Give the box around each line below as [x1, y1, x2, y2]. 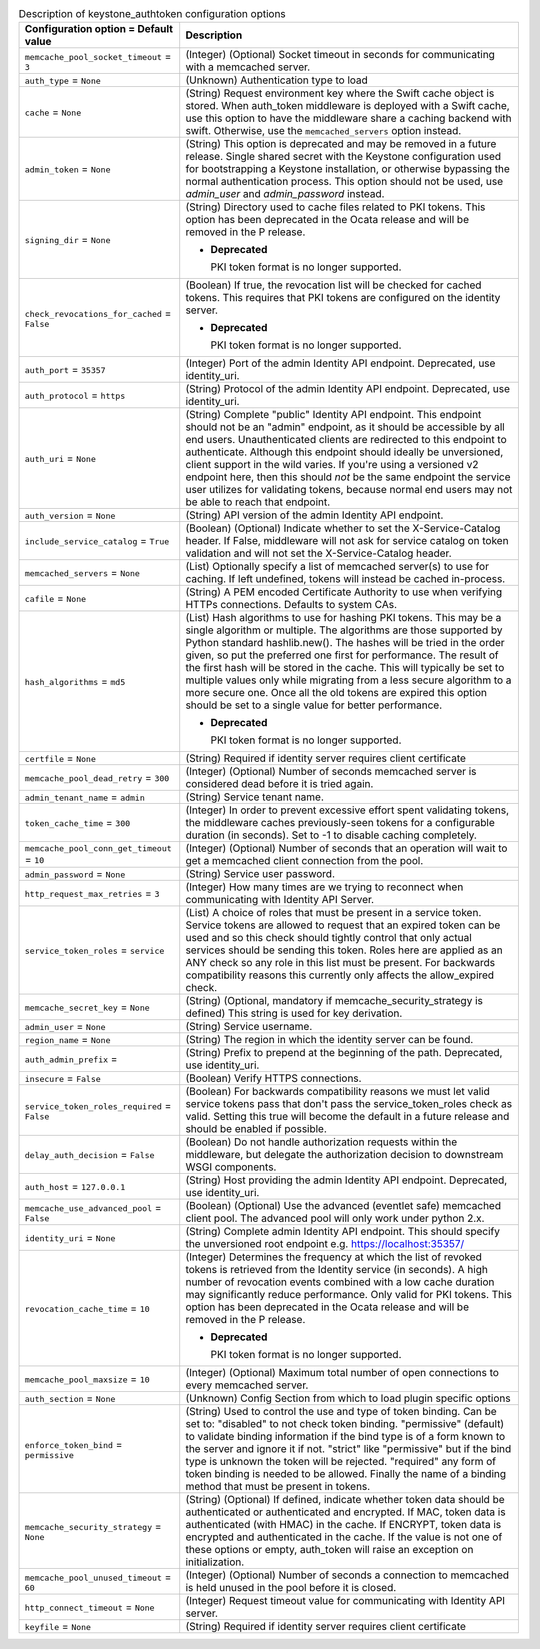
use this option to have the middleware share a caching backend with [185, 111, 512, 125]
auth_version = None [24, 508, 116, 522]
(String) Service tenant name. [185, 790, 325, 804]
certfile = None [24, 751, 97, 765]
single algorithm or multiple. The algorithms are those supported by [185, 623, 503, 637]
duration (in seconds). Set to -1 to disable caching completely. [185, 828, 477, 842]
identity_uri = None [24, 1231, 116, 1245]
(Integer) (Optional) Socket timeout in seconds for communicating [185, 48, 495, 62]
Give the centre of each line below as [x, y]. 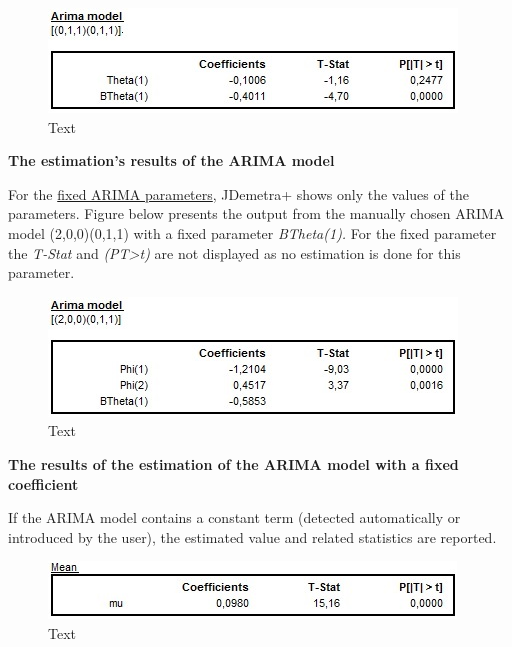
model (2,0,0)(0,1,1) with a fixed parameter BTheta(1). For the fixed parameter [252, 232]
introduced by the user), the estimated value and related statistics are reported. [252, 536]
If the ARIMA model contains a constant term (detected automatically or [234, 517]
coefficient [43, 483]
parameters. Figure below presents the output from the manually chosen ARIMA [256, 213]
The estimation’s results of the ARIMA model [171, 160]
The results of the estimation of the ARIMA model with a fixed [233, 463]
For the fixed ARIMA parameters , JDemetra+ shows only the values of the [238, 193]
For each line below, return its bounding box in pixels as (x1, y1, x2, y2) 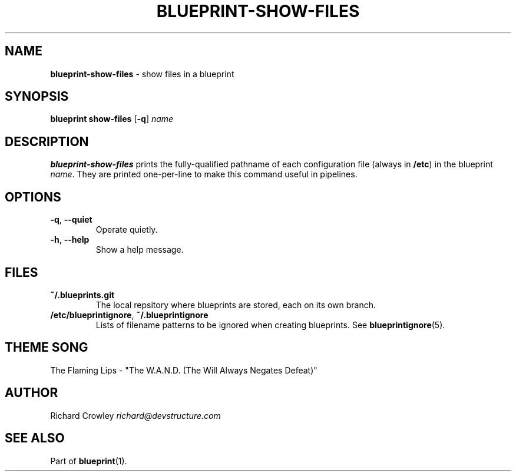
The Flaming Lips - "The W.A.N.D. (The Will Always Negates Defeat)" (50, 365, 317, 375)
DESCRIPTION (5, 134, 89, 149)
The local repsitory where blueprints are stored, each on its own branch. (95, 299, 376, 310)
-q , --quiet (50, 214, 92, 225)
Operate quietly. (95, 224, 158, 235)
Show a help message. (95, 244, 184, 255)
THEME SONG (5, 340, 88, 355)
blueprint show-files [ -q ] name (50, 114, 174, 124)
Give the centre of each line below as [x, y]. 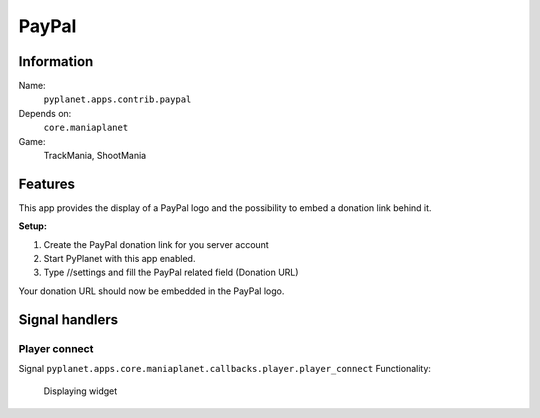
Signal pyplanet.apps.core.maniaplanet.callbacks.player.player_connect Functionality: [225, 369]
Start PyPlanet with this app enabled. [119, 259]
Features [46, 183]
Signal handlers [68, 319]
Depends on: [45, 113]
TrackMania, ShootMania [95, 156]
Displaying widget [80, 391]
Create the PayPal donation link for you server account [156, 244]
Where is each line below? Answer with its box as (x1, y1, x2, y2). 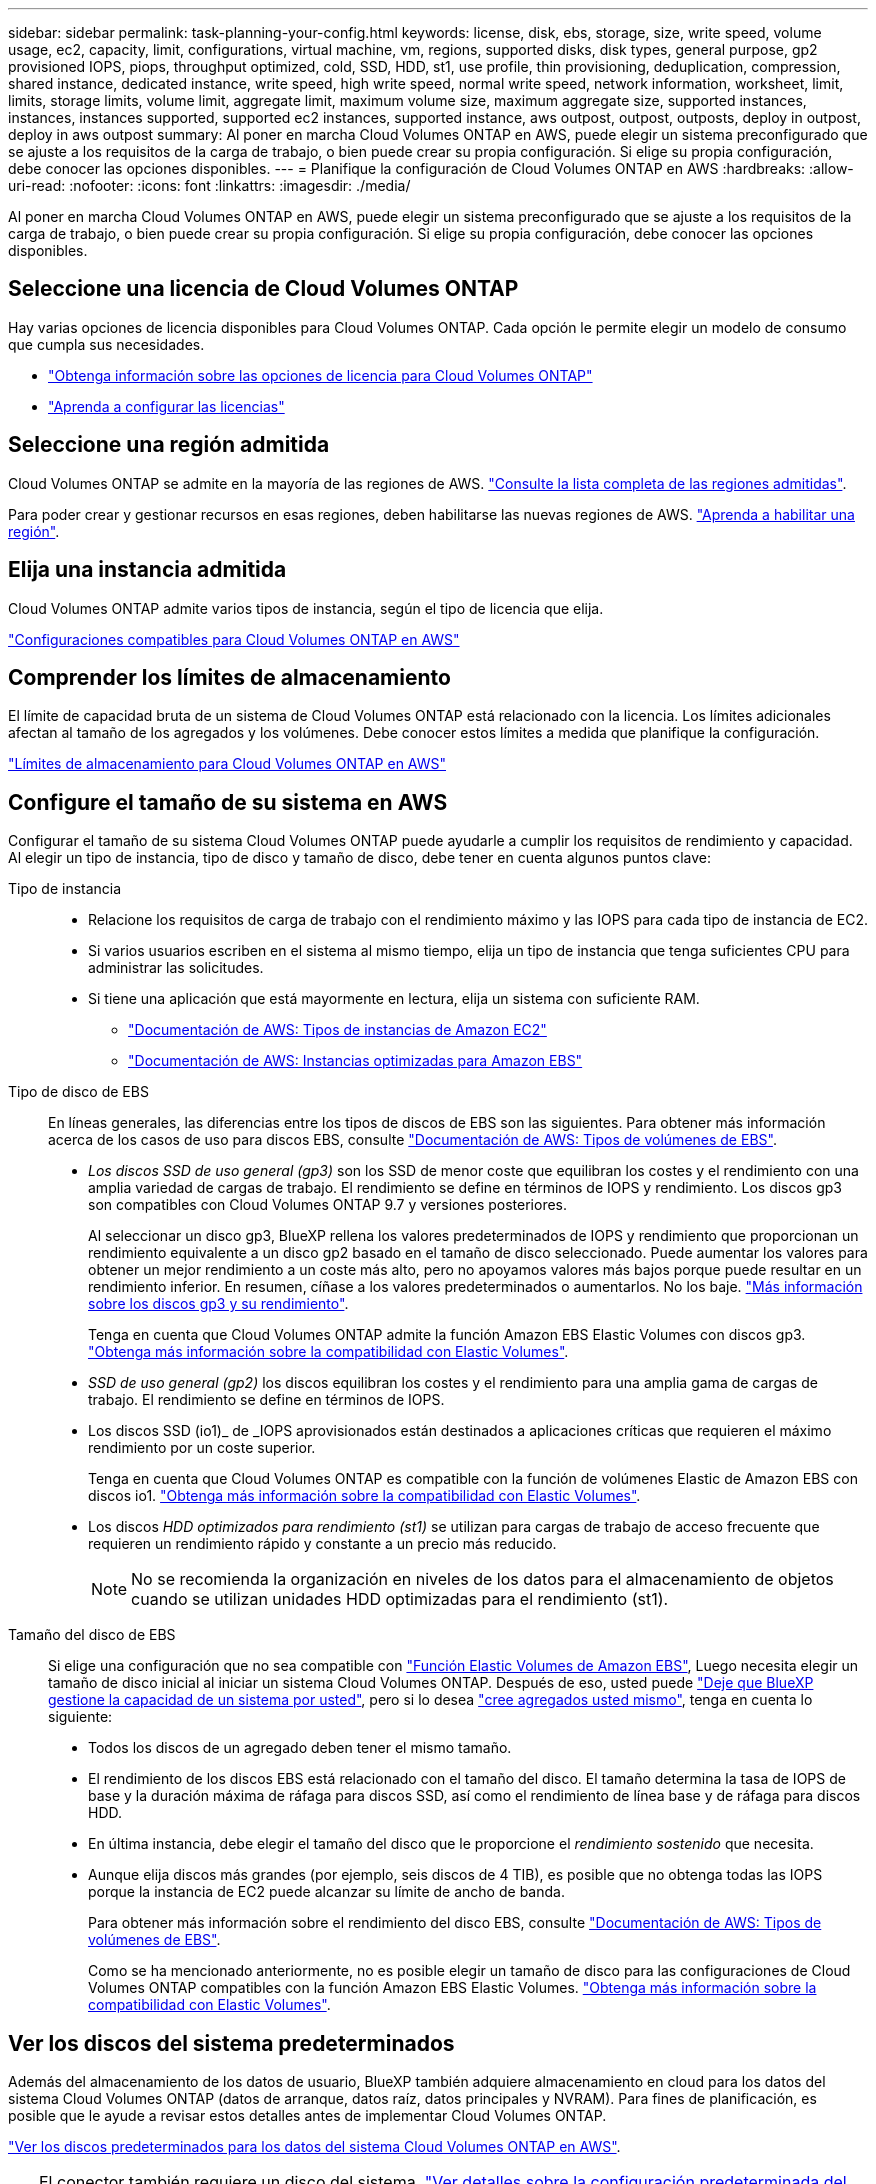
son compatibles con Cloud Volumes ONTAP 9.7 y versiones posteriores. (88, 1196, 568, 1214)
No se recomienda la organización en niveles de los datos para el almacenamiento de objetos (131, 1569, 834, 1590)
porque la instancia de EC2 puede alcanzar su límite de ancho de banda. (88, 1883, 565, 1901)
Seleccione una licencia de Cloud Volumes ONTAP (8, 276, 519, 302)
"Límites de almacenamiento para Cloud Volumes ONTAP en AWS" (8, 755, 446, 773)
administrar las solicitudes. (88, 959, 264, 977)
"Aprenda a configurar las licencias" (48, 397, 285, 415)
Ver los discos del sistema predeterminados (8, 2030, 455, 2056)

Exercise directions>
In the records above, locate every line with the string "results" and copy it.

Response>
The estimation’s results of the ARIMA model [171, 160]
The results of the estimation of the ARIMA model with a fixed [233, 463]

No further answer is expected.